Why the existing EU regulatory frameworks are causing headaches for establishing effective prominence regimes for public service media, and how these challenges can be addressed – an analysis ahead of a review of the EU’s Audiovisual Media Services Directive.

Research Insight presented by the Public Media Alliance
in partnership with IAPMR 

By Adelaida Afilipoaie and Tim Raats, imec-SMIT, Vrije Universiteit Brussel

Never before have audiences had access to as much content as they do today and on so many spaces: cable television, smart TVs and connected devices, television broadcasting, video-on-demand (VOD) services, video-sharing platforms such as YouTube, and FAST services – which structure content according to a broadcasting-style scheduling logic.

Yet in an environment defined by abundance, availability does not guarantee visibility. Digital platforms such as on-demand and video streaming services have vastly expanded access to content. Certainly, users can actively search for content themselves, and many do. However, choice overload – combined with a strong reliance on recommendation systems – often places users in a more passive position when navigating digital interfaces.

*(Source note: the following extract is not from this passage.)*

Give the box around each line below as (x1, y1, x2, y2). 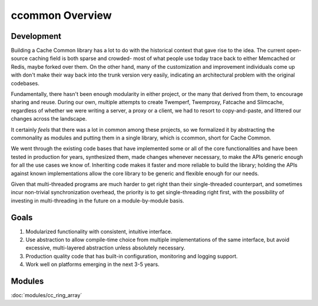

At the same time, hardware interfaces – smart TV’s, smartphones, in-car entertainment systems and game consoles – have increasingly become gateways (and thus gatekeepers) to content and services, as they structure and make different apps visible on their interfaces. Technically however, only a limited amount of space is available to display content or services on landing pages. Several factors influence which content or services receive this visibility, such as:

  • Hardware manufacturers often have their own offerings, and proprietary content services and affiliated platforms may receive prominent placement.
  • Global streaming services, video-sharing platforms and broadcasters frequently negotiate commercial agreements with smart TV manufacturers to secure visibility priority.
  • Recommendations are shaped among others, by user behaviour, their own preferences and their interactions with the platforms.
  • The visibility is also influenced by technical factors, including the availability and quality of metadata, alongside the existence of applications that function seamlessly across different smart TV operating systems and device formats.
  • Users’ levels of digital and media literacy also affect their awareness of possibilities to switch, install, reorder, and remove applications on the interfaces, with research from Australia by Lobato et al. (2024) noting a quarter of users did not install apps.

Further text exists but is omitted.